Claim ElementYour ProductMatch?
"A method for calibrating a widget comprising:"Your product calibrates widgetsYes
"receiving sensor data from a plurality of sensors"You use 4 temperature sensorsYes
"processing said sensor data using a trained ML model"You use a rule-based algorithm, not MLNo
"adjusting calibration parameters based on model output"You adjust parameters automaticallyPartial
"iteratively repeating until convergence threshold met"Your system runs a fixed 3 iterationsPartial

Risk Assessment

ClaimRisk LevelRationale
Claim 1Low-MediumYour rule-based approach likely does not meet the "trained ML model" limitation
Claim 2 (dep.)LowAdds "neural network" limitation — further distinguishes from your approach
Claim 3 (dep.)MediumAdds "sensor fusion" which your multi-sensor system may practice

Key differentiator: Your use of rule-based algorithms instead of ML models is the strongest defense against Claim 1. However, if you plan to add ML capabilities, infringement risk increases significantly.
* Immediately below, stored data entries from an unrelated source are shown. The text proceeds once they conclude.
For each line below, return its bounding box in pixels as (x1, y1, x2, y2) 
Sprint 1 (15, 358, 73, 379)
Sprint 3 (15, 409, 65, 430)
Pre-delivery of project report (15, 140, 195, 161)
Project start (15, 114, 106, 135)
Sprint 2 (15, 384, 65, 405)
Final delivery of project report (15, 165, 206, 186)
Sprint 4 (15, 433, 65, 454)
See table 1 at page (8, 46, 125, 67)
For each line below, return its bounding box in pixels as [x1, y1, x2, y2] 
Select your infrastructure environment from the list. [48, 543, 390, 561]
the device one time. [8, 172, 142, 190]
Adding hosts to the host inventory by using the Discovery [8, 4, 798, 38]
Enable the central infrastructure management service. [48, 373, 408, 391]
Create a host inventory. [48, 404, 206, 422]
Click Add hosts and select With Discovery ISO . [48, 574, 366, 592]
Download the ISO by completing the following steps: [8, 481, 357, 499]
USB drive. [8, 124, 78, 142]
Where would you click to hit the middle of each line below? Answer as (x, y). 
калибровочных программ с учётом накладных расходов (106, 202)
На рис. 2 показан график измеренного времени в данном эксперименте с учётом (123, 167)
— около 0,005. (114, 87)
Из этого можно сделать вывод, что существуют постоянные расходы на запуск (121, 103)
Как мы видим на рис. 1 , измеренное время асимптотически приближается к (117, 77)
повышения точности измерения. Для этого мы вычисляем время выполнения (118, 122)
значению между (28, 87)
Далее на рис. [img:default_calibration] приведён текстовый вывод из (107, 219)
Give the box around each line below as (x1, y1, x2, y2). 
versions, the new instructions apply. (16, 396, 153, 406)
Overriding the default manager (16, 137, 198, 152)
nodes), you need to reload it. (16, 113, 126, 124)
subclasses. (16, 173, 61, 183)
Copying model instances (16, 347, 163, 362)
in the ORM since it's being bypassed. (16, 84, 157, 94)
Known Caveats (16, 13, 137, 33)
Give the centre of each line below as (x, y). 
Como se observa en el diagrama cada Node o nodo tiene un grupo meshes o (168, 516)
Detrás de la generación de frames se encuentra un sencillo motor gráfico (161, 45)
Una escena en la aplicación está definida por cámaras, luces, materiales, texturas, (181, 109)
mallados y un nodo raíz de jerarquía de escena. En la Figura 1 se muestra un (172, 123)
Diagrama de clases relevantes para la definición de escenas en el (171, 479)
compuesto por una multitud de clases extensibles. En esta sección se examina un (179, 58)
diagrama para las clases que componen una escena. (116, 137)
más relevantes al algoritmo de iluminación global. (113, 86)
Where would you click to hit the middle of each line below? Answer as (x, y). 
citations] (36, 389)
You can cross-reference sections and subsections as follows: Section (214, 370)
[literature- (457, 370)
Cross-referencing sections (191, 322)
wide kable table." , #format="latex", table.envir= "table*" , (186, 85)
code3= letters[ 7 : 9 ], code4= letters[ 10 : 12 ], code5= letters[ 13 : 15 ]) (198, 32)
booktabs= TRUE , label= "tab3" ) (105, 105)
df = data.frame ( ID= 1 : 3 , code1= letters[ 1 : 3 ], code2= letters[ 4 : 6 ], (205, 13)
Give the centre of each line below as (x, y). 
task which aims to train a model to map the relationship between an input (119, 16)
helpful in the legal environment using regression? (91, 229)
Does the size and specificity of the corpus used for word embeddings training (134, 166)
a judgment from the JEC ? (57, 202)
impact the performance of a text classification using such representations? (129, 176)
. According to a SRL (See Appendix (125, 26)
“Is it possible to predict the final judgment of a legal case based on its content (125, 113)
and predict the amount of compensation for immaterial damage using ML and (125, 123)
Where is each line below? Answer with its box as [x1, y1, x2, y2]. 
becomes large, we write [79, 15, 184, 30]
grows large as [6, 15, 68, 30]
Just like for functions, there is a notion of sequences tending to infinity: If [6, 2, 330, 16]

Recommendation: Low-medium overall risk. Recommend formal freedom-to-operate opinion from patent counsel before adding any ML features to the calibration system.

User: Find prior art that could invalidate Claim 1.

Patent Analyzer:

Prior Art Search — US 10,123,456 Claim 1

Potentially Invalidating References

Reference 1: US 9,876,543 (Smith et al., 2017)
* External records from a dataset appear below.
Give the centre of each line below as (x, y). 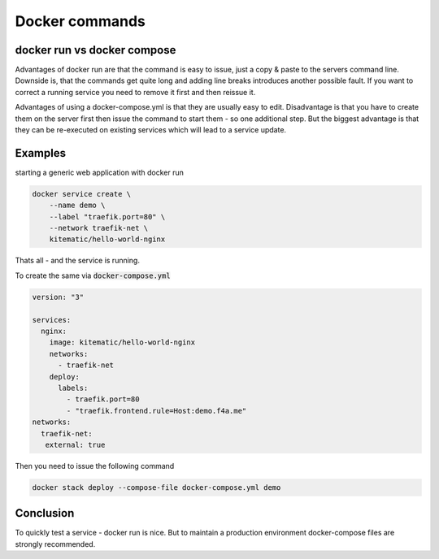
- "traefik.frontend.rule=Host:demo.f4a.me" (156, 411)
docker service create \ (82, 194)
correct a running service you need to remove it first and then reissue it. (135, 92)
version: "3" (58, 297)
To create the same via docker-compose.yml (93, 275)
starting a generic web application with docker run (100, 172)
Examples (41, 153)
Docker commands (80, 21)
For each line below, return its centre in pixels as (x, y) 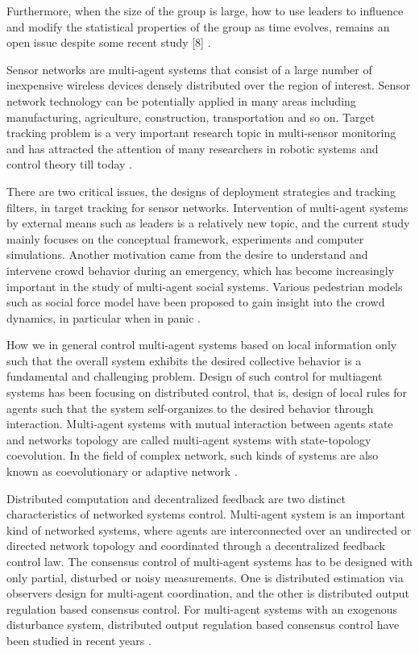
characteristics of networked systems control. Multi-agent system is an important (206, 514)
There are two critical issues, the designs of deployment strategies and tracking (201, 191)
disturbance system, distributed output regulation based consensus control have (203, 625)
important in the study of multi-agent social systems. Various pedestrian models (205, 286)
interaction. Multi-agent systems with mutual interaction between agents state (200, 424)
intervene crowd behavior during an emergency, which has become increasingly (201, 270)
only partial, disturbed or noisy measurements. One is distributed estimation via (205, 577)
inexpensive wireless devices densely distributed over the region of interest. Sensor (209, 85)
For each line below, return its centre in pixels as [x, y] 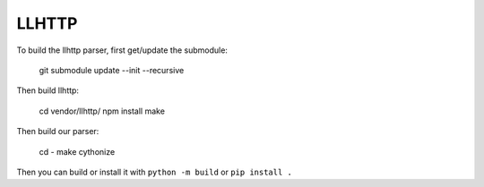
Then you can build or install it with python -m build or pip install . [155, 172]
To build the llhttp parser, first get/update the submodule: [122, 50]
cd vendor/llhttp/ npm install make [102, 111]
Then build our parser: [58, 132]
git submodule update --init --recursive [112, 70]
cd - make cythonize [77, 151]
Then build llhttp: [48, 90]
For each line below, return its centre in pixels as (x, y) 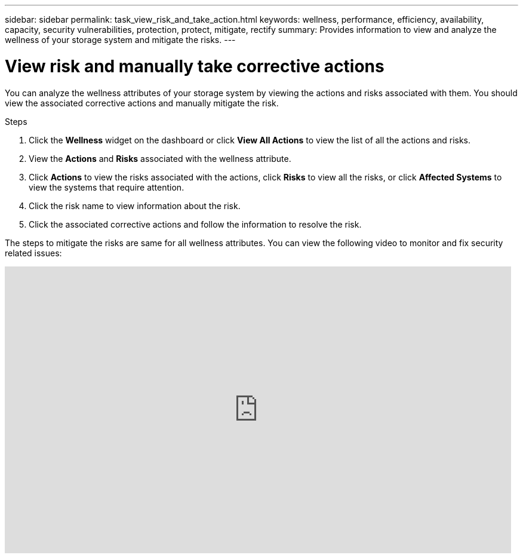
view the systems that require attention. (107, 187)
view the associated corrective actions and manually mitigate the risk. (142, 103)
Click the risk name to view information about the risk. (135, 206)
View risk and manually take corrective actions (195, 66)
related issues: (33, 253)
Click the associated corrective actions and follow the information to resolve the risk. (195, 224)
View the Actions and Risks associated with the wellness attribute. (160, 158)
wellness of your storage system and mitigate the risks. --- (120, 40)
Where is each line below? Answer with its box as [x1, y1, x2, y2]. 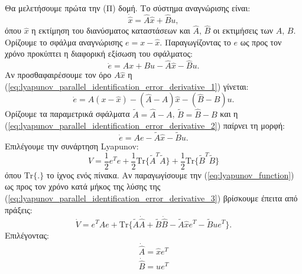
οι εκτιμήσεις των [213, 24, 274, 37]
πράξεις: [5, 203, 33, 216]
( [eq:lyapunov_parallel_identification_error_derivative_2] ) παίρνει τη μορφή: [5, 119, 285, 132]
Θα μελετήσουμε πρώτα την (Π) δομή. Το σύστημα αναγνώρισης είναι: [5, 2, 251, 14]
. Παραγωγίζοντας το [160, 35, 231, 48]
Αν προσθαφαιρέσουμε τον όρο [5, 68, 112, 81]
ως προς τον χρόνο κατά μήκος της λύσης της [5, 180, 161, 193]
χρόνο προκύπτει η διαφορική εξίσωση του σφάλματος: [5, 47, 193, 60]
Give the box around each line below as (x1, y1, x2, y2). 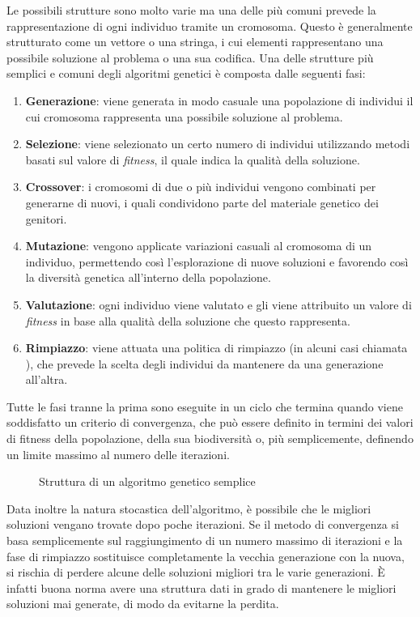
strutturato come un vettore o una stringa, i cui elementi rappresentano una (6, 33, 384, 50)
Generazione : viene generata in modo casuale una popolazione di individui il (25, 91, 414, 109)
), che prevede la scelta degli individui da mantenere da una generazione (25, 355, 384, 372)
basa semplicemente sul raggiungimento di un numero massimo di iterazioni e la (6, 532, 403, 549)
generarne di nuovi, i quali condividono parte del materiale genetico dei (25, 194, 379, 211)
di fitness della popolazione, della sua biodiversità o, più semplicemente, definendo (6, 430, 414, 447)
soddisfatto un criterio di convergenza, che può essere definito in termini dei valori (6, 414, 414, 431)
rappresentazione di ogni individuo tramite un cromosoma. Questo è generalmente (6, 17, 413, 34)

  • Title: "Adaptive Sensor Calibration System"
  • Relevance: Discloses receiving data from multiple sensors and using iterative calibration
  • Missing element: Uses statistical regression, not a "trained ML model"
  • Strength: Medium — could support obviousness argument in combination

Reference 2: IEEE Paper, Chen & Patel (2018)
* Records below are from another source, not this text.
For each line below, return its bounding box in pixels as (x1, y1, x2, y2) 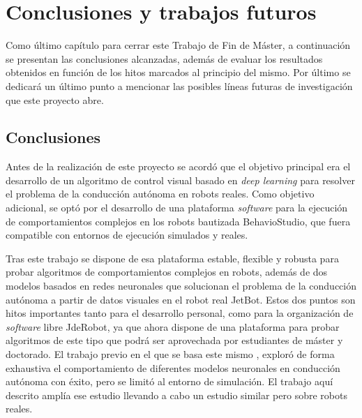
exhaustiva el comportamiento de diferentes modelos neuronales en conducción (6, 360, 340, 375)
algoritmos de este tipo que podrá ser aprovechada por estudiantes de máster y (6, 333, 343, 348)
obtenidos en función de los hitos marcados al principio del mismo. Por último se (6, 65, 351, 80)
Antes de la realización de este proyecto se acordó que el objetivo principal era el (6, 159, 351, 174)
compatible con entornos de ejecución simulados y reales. (6, 227, 248, 242)
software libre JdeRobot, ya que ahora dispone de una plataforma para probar (6, 319, 340, 334)
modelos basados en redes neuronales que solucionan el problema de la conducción (6, 278, 357, 293)
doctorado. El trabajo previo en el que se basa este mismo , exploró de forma (6, 347, 335, 361)
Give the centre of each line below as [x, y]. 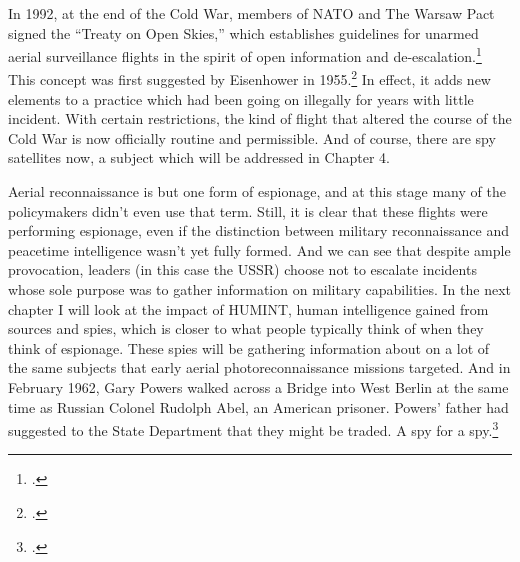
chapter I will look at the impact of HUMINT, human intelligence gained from [248, 308]
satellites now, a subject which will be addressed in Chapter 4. [199, 157]
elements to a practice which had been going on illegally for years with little [241, 98]
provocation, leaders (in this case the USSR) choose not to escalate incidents [242, 269]
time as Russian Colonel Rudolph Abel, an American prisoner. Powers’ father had [258, 406]
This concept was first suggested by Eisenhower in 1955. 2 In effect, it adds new [249, 78]
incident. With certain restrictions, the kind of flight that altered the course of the [260, 118]
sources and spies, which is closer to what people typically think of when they [246, 328]
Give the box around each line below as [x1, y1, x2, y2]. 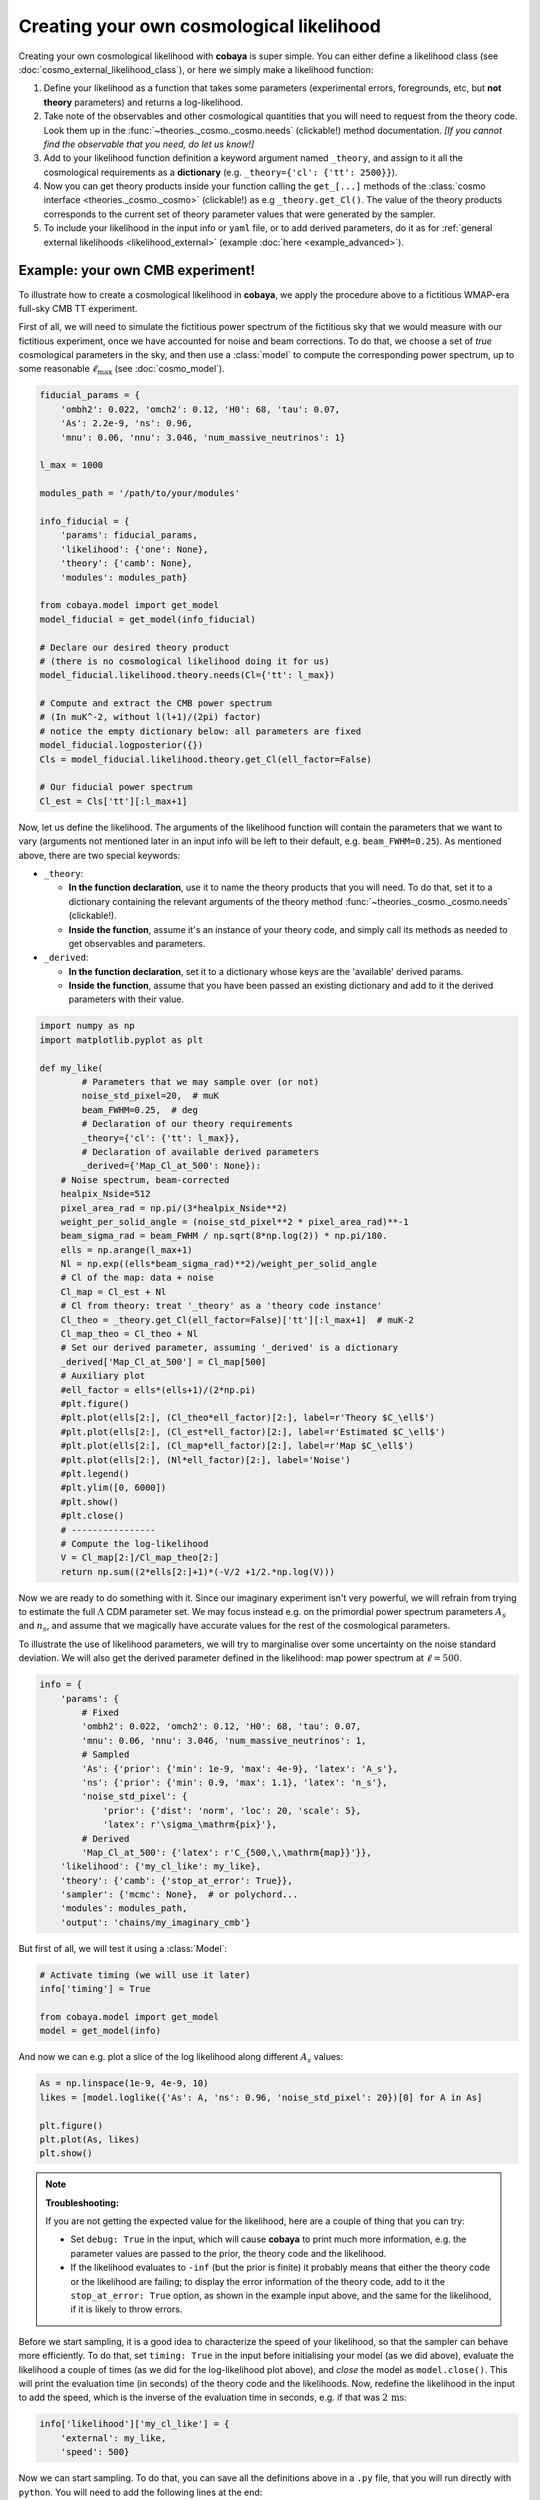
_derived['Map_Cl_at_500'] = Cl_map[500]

  • Title: "Machine Learning Approaches to Industrial Sensor Calibration"
  • Relevance: Describes using trained ML models for sensor calibration with convergence thresholds
  • Missing element: Does not specify "plurality of sensors" — uses single-sensor examples
  • Strength: High — teaches the ML calibration concept with convergence

Reference 3: EP 3,456,789 (Weber, 2016)

  • Title: "Multi-Sensor Data Fusion for Equipment Calibration"
  • Relevance: Multiple sensors, iterative adjustment, convergence criteria
  • Missing element: Uses Kalman filters, not ML
  • Strength: Medium — complements Reference 2

Combination Analysis

References 2 + 3 together arguably disclose all elements of Claim 1:

  • Ref 2: ML model for calibration + convergence threshold
  • Ref 3: Plurality of sensors + iterative parameter adjustment

Assessment: A reasonable obviousness argument (35 USC 103) could be constructed using References 2 and 3 in combination. Anticipation (35 USC 102) by any single reference is unlikely given the specific combination of elements.

Recommend patent counsel review these references for a formal invalidity opinion if needed for litigation or licensing negotiations.